Because of all the concerns around the term “Data Sharing”, I prefer to use the term “Result Sharing”. In our framework, we mostly try to answer very high-level questions like “The prevalence of a certain mutation in different populations”, preventing any private information from leaking out. By having more access to data we can gain more insight and produce more useful information; as Aristotle said: “The whole is greater than the sum of its parts.” On the other hand we always have to be careful about the consequences of sharing.

7. What does ethical data sharing mean to you?
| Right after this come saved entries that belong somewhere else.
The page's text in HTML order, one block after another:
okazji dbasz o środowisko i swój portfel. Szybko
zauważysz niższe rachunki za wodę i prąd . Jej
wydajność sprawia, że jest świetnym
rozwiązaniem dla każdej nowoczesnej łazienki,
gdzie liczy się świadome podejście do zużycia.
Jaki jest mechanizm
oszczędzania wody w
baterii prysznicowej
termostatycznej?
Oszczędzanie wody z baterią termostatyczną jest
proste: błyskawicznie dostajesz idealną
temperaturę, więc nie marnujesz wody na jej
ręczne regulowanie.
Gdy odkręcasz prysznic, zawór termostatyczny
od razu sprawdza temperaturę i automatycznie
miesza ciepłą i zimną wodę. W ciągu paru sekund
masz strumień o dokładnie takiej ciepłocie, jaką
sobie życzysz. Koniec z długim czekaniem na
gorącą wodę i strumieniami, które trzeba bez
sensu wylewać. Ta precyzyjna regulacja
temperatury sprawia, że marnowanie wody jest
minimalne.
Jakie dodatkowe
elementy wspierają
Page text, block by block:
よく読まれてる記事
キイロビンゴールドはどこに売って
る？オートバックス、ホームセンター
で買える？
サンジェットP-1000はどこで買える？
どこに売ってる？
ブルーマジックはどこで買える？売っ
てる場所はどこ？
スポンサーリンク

It means everything and nothing. Why? Because ethics really depends on the subject and the location we are talking about. If we talk about sharing weather forecast data, I would say it is not important and it does not have any meaning. But when we talk about the data produced based on human genomes then we have to be careful. Legal frameworks differ a lot between many countries. Some of them are very restrictive when it comes to dealing with sensitive and private data whereas others are much less restrictive. Mostly this is because they have different definitions of private data. In most cases, any information that allows us to uniquely identify a person is defined as private information and as we know there is a possibility to identify a person by his or her genome sequence. Therefore, I feel that it is very important to keep track of what data is being used by who, when, at which level and for what reason.

NGS

Amin Ardeshirdavani et al, has published his work in Genome Medicine 6:71 : “NGS-Logistics: federated analysis of NGS sequence variants across multiple locations”. You can take a look at it here.

Exploring Open Science n°2: DNAdigest interviews SolveBio

DNAdigest continues with the series of interviews. Here we would like to introduce you to Mr Mark Kaganovich, CEO of SolveBio, who agreed on an interview with us. He shared a lot about what SolveBio does and discussed with us the importance of genomic data sharing.

Mark

Mark Kaganovich, CEO of SolveBio

1) Could you describe what SolveBio does?
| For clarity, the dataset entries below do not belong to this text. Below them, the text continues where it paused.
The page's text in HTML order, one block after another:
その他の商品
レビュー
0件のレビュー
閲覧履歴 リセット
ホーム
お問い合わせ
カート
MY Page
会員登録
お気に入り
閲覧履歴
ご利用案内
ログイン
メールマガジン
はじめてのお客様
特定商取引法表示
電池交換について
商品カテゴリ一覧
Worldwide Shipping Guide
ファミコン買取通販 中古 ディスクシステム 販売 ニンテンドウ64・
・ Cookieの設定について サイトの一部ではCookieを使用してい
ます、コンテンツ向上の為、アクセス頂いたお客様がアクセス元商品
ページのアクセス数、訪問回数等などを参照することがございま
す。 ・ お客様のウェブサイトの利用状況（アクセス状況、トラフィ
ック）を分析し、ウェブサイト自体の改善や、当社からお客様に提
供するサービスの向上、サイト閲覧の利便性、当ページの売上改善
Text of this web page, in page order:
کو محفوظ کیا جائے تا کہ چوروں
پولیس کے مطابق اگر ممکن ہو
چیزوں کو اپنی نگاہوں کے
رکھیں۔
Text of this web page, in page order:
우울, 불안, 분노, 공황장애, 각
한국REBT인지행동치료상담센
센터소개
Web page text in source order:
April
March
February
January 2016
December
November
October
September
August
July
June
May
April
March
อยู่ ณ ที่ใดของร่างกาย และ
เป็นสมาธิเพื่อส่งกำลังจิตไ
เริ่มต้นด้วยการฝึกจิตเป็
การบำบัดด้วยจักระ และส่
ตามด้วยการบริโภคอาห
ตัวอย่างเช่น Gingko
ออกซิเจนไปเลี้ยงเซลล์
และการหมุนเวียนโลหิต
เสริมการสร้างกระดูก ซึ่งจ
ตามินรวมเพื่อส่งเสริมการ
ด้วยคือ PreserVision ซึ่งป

SolveBio delivers the critical reference data used by hospitals and companies to run genomic applications. These applications use SolveBio’s data to predict the effects of slight DNA variants on a person’s health. SolveBio has designed a secure platform for the robust delivery of complex reference datasets. We make the data easy to access so that our customers can focus on building clinical grade molecular diagnostics applications, faster.

2) How did you come up with the idea of building a system that integrates genomic reference data into diagnostic and research applications? And what was the crucial moment when you realised the importance of creating it?

As a graduate student I spent a lot of time parsing, re-formatting, and integrating data just to answer some basic questions in genomics. At the same time (this was about two years ago) it was becoming clear that genomics was going to be an important industry with a yet unsolved IT component. David Caplan (SolveBio’s CTO) and I started hacking away at ways to simplify genome analysis in the anticipation that interpreting DNA would be a significant problem in both research and the clinic. One thing we noticed was that there were no companies or services out there to help out guys like us – people that were programming with genomic data. There were a few attempts at kludgy interfaces for bioinformatics and a number of people were trying to solve the read mapping computing infrastructure problem, but there were no “developer tools” for integrating genomic data. In part, that was because a couple years ago there wasn’t that much data out there, so parsing, formatting, cleaning, indexing, updating, and integrating data wasn’t as big of a problem as it is now (or will be in a few years). We set out to build an API to the world’s genomic data so that other programmers could build amazing applications with the data without having to repeat painful meaningless tasks.

As we started talking to people about our API we realized how valuable a genomic data service is for the clinic. Genomics is no longer solely an academic problem. When we started talking to hospitals and commercial diagnostic labs, that’s when we realized that this is a crucial problem. That’s also when we realized that an API to public data is just the tip of the iceberg. Access to clinical genomic information that can be used as reference data is the key to interpreting DNA as a clinical metric.

3) After the molecular technology revolution made it possible for us to collect large amounts of precise medical data at low cost, another problem appeared to take over. How do you see the solution of the problem that the data are not in a language doctors can understand?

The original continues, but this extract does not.